Whitehead William E, Palsson Olafur S, Levy Rona R, Feld Andrew D, Turner Marsha, Von Korff Michael
Center for Functional GI and Motility Disorders at the University of North Carolina at Chapel Hill, Chapel Hill, North Carolina 27599-7555, USA.
Am J Gastroenterol. 2007 Dec;102(12):2767-76. doi: 10.1111/j.1572-0241.2007.01540.x. Epub 2007 Sep 26.
Comorbid nongastrointestinal symptoms account for two-thirds of excess health-care costs in irritable bowel syndrome (IBS).
To determine whether IBS patients are at greater risk for specific comorbid disorders versus showing a general tendency to overreport symptoms; whether patients with inflammatory bowel disease (IBD) show patterns of comorbidity similar to IBS; whether comorbidity is explained by psychiatric disease; and whether excess comorbidity occurs in all IBS patients.
All 3,153 patients in a health maintenance organization with a diagnosis of IBS in 1994-1995 were compared to 3,153 age- and gender-matched controls, and to 571 IBD patients. All diagnoses in a 4-yr period beginning 1 yr before their index visit were categorized as gastrointestinal, psychiatric, or nongastrointestinal somatic. Nongastrointestinal somatic diagnoses were further divided into symptom-based versus biological marker-based diagnoses.
Forty-eight of 51 symptom-based and 16 of 25 biomarker-based diagnoses were significantly more common in IBS versus controls. However, there were no unique associations. Bacterial, viral, and fungal infections and stroke were among diagnoses made more frequently in IBS. IBD patients were similar to controls. Greater somatic comorbidity was associated with concurrent psychiatric diagnosis. Only 16% of IBS patients had abnormally high numbers of comorbid diagnoses.

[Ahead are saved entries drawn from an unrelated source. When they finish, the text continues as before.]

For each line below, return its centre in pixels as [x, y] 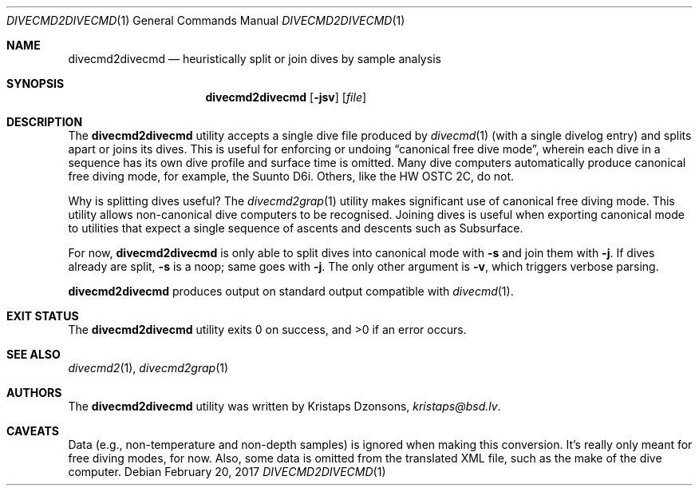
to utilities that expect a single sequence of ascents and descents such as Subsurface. [296, 228]
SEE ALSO [34, 354]
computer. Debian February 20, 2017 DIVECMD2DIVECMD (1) [227, 472]
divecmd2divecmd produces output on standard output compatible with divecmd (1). [291, 291]
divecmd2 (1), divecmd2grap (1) [148, 368]
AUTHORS [34, 393]
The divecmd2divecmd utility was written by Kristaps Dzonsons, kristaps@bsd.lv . [284, 406]
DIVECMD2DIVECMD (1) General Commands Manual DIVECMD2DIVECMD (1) [206, 20]
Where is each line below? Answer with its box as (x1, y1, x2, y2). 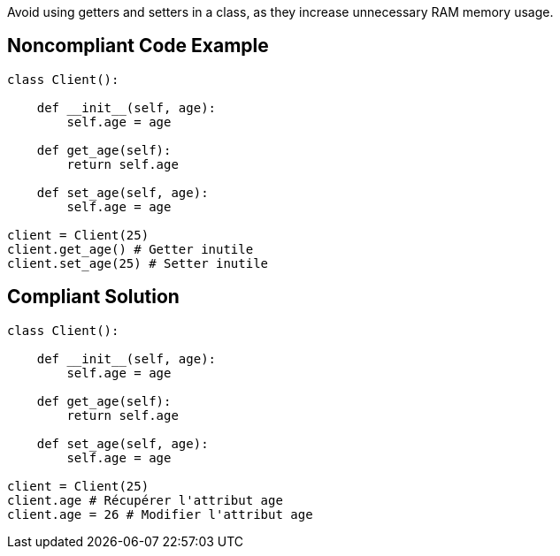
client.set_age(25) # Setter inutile (7, 255, 269, 270)
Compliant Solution (7, 286, 180, 308)
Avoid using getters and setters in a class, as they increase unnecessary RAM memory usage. (7, 4, 554, 19)
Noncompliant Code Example (7, 34, 269, 57)
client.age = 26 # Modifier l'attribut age (7, 506, 313, 522)
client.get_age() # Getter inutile (7, 241, 254, 256)
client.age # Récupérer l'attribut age (7, 492, 283, 507)
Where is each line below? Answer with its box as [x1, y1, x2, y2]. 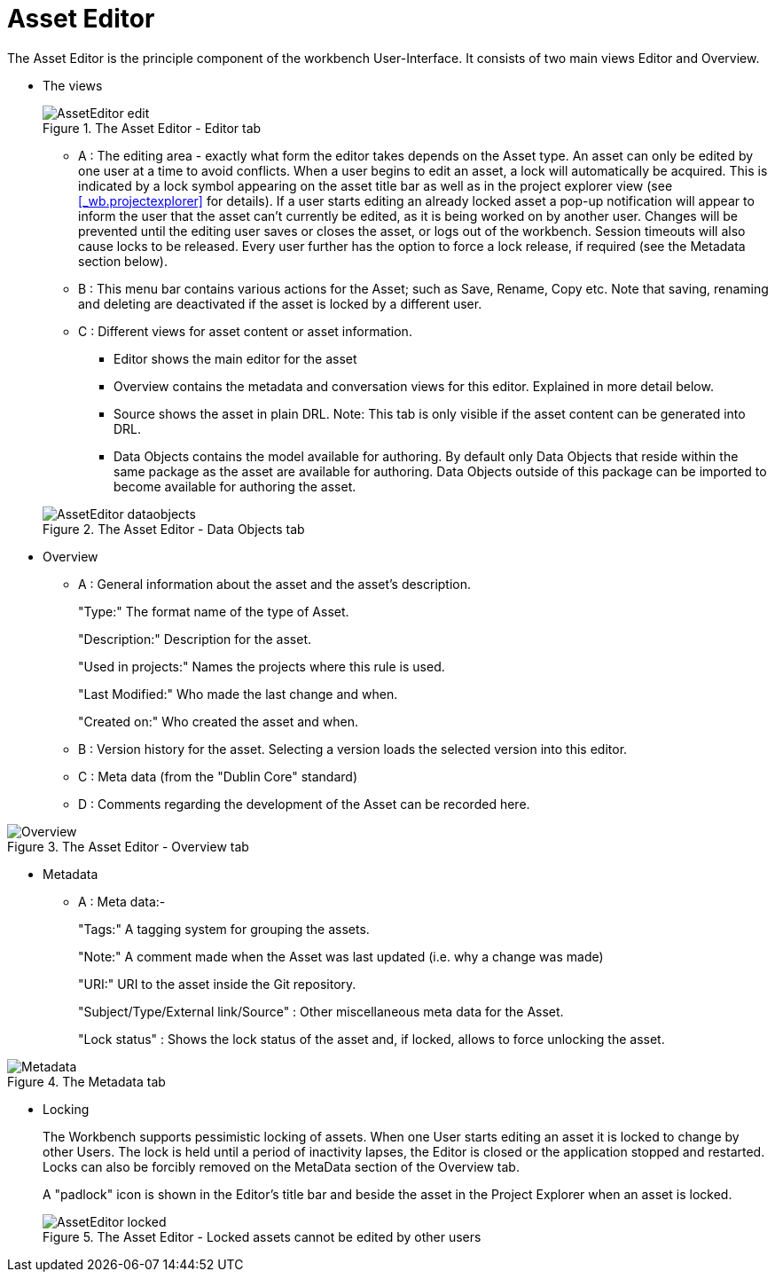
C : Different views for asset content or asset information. [78, 323, 412, 339]
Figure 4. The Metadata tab [7, 1073, 166, 1089]
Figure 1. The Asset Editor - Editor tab [43, 120, 262, 136]
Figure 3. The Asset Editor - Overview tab [7, 838, 249, 854]
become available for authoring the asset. [114, 478, 356, 494]
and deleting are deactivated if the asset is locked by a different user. [78, 295, 482, 311]
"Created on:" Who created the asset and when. [78, 713, 359, 729]
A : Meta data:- [78, 893, 166, 909]
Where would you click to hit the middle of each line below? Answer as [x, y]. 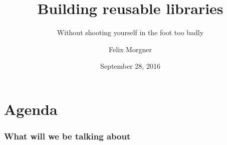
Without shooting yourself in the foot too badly [130, 32]
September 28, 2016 [130, 66]
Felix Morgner [130, 49]
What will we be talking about [67, 136]
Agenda [31, 109]
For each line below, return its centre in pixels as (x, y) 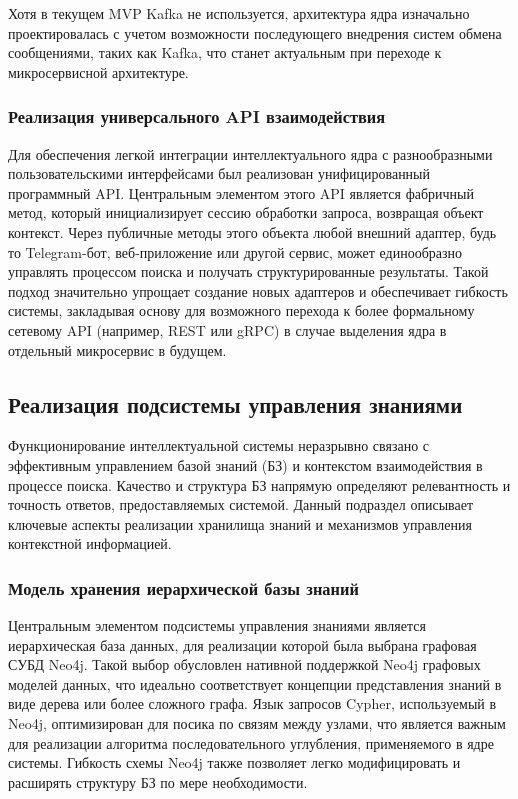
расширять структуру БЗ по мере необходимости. (158, 781)
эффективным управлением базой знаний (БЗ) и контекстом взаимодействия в (245, 464)
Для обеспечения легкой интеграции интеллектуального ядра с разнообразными (250, 153)
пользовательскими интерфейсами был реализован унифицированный (219, 173)
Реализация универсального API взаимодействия (197, 116)
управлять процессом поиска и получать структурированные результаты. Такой (248, 271)
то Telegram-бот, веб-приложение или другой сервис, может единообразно (235, 251)
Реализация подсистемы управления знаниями (235, 403)
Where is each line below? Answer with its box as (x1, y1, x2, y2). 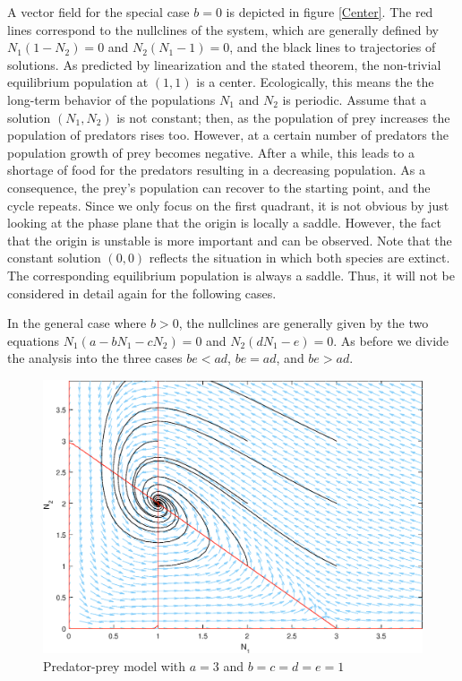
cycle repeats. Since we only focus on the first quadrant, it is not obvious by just (7, 195, 449, 214)
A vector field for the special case (7, 3, 190, 21)
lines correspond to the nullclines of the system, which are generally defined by (7, 20, 439, 39)
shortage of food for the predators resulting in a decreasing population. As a (7, 160, 425, 179)
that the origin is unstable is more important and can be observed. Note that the (7, 230, 452, 249)
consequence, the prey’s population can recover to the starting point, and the (7, 177, 431, 196)
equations (7, 331, 60, 349)
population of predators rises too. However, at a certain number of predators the (7, 125, 449, 144)
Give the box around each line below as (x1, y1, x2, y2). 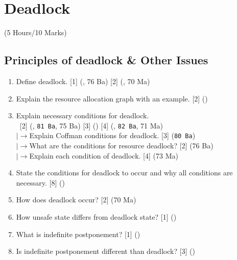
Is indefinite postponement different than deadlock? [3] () (16, 246, 196, 256)
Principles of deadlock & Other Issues (4, 52, 208, 68)
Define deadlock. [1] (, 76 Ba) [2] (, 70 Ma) (16, 75, 150, 86)
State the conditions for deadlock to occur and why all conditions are (16, 167, 233, 178)
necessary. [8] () (16, 177, 65, 188)
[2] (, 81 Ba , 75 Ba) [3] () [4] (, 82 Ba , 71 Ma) (19, 120, 163, 131)
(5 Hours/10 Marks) (4, 27, 67, 38)
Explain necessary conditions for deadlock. (16, 110, 149, 121)
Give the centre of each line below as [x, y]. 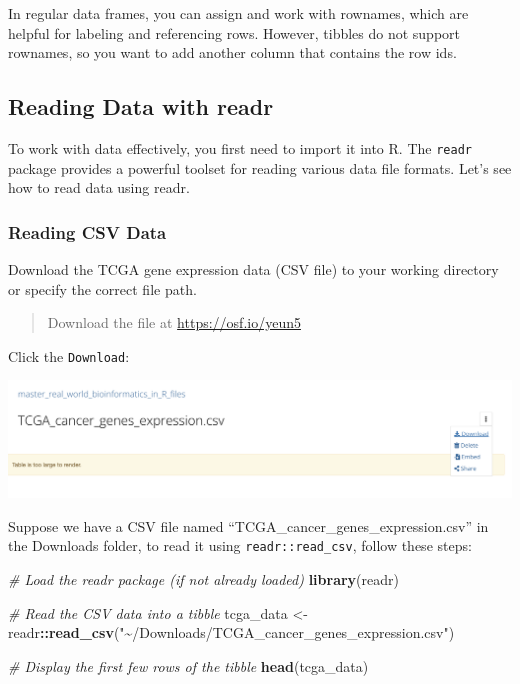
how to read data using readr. [99, 187]
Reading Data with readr [141, 106]
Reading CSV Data [87, 231]
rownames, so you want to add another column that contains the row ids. [232, 52]
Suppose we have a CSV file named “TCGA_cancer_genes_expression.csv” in [248, 525]
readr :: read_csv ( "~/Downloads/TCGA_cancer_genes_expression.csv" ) [231, 632]
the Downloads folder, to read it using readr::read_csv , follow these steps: [240, 545]
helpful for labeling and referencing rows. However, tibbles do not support [234, 32]
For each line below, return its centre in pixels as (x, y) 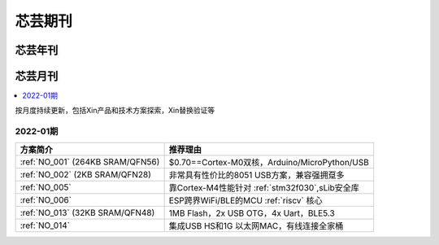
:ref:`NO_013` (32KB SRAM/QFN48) (87, 212)
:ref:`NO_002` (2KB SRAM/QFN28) (86, 174)
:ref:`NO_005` (46, 187)
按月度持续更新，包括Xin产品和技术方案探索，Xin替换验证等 (115, 111)
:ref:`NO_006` (46, 199)
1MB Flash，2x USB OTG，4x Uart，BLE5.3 (252, 213)
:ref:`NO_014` (45, 225)
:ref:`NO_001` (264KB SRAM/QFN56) (90, 161)
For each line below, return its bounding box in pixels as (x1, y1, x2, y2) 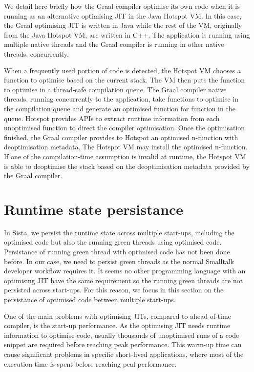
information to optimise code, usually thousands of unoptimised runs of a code (4, 330, 239, 340)
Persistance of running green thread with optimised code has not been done (4, 247, 230, 256)
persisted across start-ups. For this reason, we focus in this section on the (4, 285, 224, 295)
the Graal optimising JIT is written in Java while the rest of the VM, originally (4, 20, 242, 30)
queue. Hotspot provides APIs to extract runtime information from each (4, 113, 220, 123)
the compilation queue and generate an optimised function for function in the (4, 103, 235, 113)
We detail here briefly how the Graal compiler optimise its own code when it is (4, 1, 240, 11)
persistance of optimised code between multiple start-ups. (4, 294, 176, 304)
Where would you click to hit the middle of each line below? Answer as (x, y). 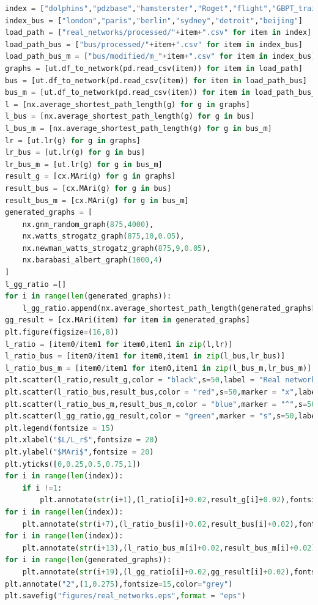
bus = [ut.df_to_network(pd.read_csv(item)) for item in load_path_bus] (156, 80)
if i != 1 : (42, 488)
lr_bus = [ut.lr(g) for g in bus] (75, 153)
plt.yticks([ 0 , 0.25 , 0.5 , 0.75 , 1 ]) (73, 464)
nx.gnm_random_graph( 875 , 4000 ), (88, 224)
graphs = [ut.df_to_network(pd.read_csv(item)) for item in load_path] (154, 68)
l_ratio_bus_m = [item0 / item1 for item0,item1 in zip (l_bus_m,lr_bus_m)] (158, 368)
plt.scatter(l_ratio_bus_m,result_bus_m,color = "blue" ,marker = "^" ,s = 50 (161, 404)
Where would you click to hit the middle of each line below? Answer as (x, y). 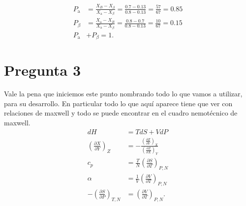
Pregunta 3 (43, 70)
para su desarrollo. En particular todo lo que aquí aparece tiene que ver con (118, 103)
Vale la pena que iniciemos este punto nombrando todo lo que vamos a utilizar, (123, 94)
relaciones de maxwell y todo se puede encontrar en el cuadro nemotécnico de (121, 113)
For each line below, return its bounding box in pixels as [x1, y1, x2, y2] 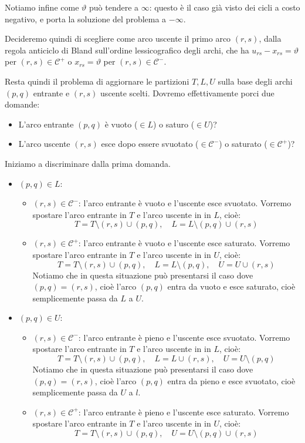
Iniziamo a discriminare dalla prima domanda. [5, 157, 171, 169]
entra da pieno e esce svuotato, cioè [167, 374, 296, 387]
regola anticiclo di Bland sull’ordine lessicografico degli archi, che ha [5, 43, 249, 56]
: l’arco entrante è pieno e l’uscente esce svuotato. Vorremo [78, 331, 290, 343]
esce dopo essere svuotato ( [101, 137, 199, 150]
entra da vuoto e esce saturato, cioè [167, 280, 296, 293]
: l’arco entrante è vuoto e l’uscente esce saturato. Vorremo [78, 237, 290, 249]
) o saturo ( [152, 118, 195, 130]
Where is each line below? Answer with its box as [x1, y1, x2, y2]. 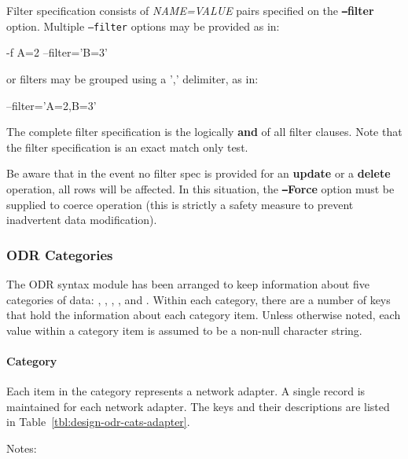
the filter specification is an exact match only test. [6, 138, 248, 155]
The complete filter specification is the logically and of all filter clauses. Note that [6, 123, 402, 140]
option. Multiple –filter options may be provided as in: [6, 17, 280, 34]
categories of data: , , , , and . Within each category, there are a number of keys [6, 291, 391, 307]
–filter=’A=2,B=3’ [6, 97, 97, 113]
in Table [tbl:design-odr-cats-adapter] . [6, 413, 190, 430]
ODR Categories [6, 244, 113, 264]
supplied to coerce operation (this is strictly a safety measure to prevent [6, 196, 354, 212]
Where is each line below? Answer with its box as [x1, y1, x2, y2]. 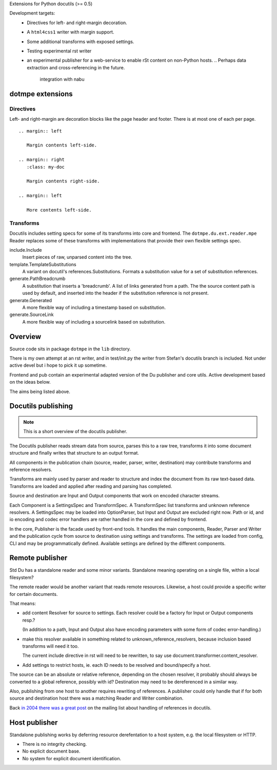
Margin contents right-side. [26, 178, 100, 184]
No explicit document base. [22, 748, 81, 755]
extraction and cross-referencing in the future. [27, 64, 125, 70]
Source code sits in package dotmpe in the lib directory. [9, 346, 131, 352]
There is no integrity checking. [22, 741, 87, 747]
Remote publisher [9, 554, 68, 562]
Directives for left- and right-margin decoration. [27, 20, 128, 26]
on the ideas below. [9, 379, 51, 385]
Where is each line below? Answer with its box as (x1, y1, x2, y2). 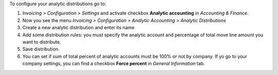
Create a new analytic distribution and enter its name (22, 25, 135, 31)
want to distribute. (22, 39, 61, 45)
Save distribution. (22, 46, 60, 52)
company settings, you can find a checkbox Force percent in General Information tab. (22, 61, 205, 67)
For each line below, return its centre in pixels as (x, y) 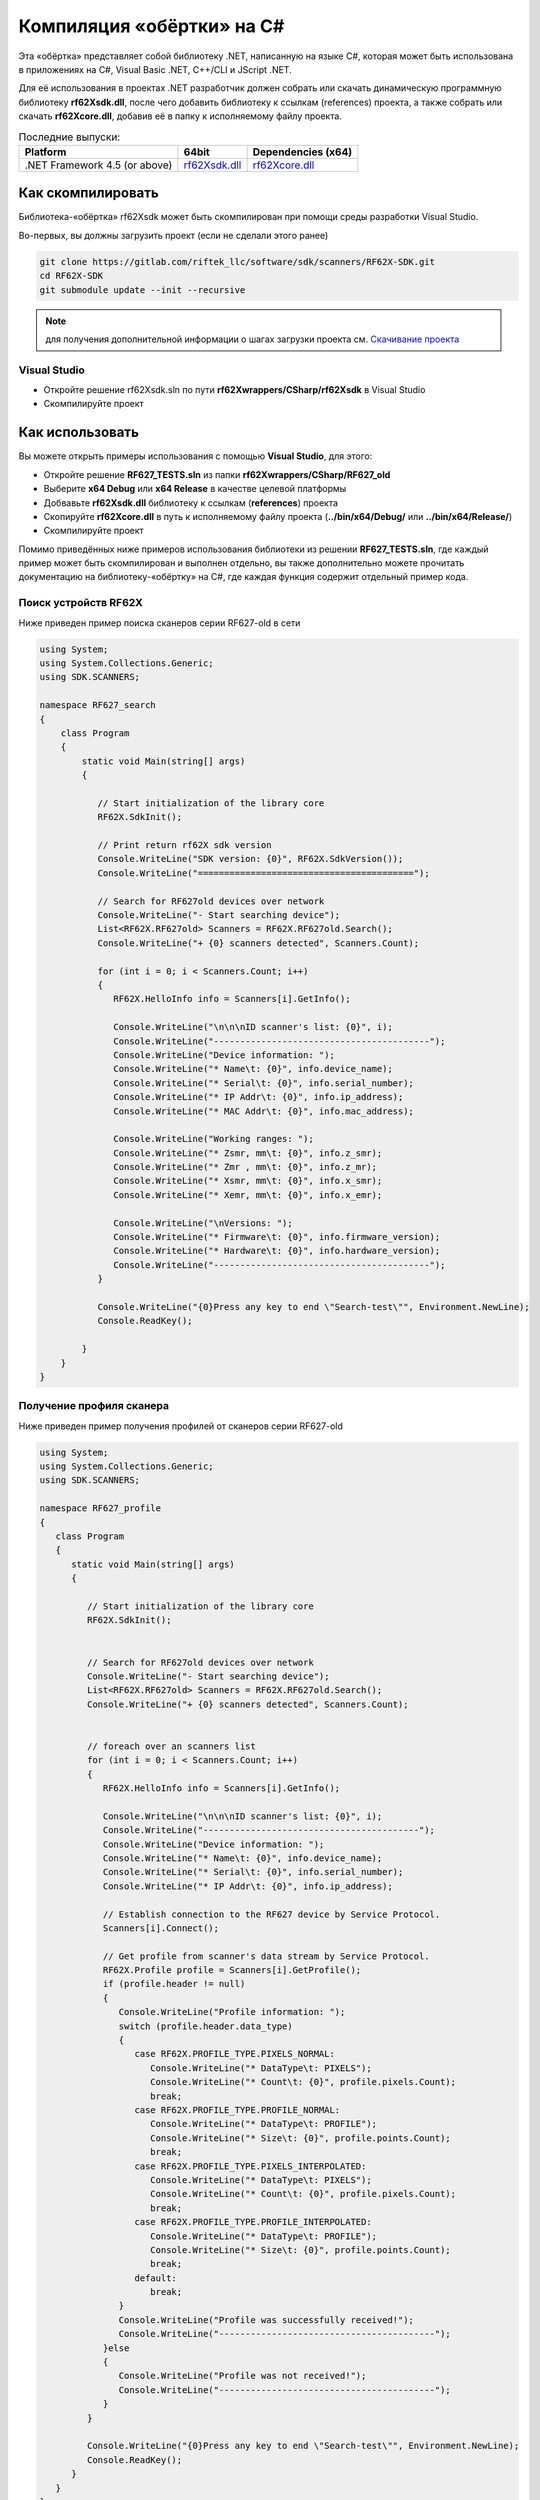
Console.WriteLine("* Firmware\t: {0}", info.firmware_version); (277, 1237)
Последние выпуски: (69, 137)
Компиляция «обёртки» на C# (151, 26)
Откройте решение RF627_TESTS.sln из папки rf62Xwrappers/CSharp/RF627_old (217, 474)
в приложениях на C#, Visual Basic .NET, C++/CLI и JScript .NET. (155, 69)
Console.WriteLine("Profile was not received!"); (242, 2376)
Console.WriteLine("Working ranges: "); (213, 1139)
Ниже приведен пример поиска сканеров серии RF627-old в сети (159, 622)
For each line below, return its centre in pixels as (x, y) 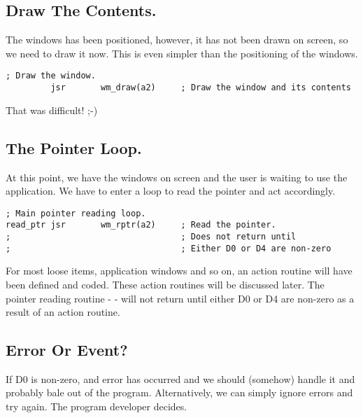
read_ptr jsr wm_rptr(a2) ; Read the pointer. (141, 225)
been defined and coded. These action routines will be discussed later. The (165, 284)
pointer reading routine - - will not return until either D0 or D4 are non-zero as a (180, 298)
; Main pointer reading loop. (76, 213)
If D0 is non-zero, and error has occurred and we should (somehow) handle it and (180, 378)
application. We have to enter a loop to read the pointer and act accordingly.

Comorbidity in IBS is due to a general amplification of symptom reporting and physician consultation rather than a few unique associations; this suggests biased symptom perception rather than shared pathophysiology. Comorbidity is influenced by, but is not explained by, psychiatric illness. Excess comorbidity is present in only a subset of IBS patients.
在肠易激综合征(IBS)中,共病的非胃肠道症状占额外医疗费用的三分之二。
确定IBS患者相较于普遍存在症状过度报告倾向,是否更易患特定的共病疾病;炎症性肠病(IBD)患者的共病模式是否与IBS相似;共病是否由精神疾病所致;以及所有IBS患者是否都存在过多的共病情况。
将1994 - 1995年在一家健康维护组织中诊断为IBS的3153例患者与3153例年龄和性别匹配的对照进行比较,并与571例IBD患者进行比较。从其索引就诊前1年开始的4年期间内的所有诊断分为胃肠道、精神或非胃肠道躯体诊断。非胃肠道躯体诊断进一步分为基于症状的诊断和基于生物标志物的诊断。
在基于症状的51项诊断中,有48项以及在基于生物标志物的25项诊断中,有16项在IBS患者中比对照更为常见。然而,不存在独特的关联。细菌、病毒和真菌感染以及中风是IBS中诊断更为频繁的疾病。IBD患者与对照相似。更高的躯体共病与同时存在的精神诊断相关。只有16%的IBS患者有异常多的共病诊断。
IBS中的共病是由于症状报告和就医咨询的普遍增加,而非少数独特的关联;这表明存在有偏差的症状感知,而非共同的病理生理学。共病受精神疾病影响,但不能用精神疾病来解释。仅一部分IBS患者存在过多的共病情况。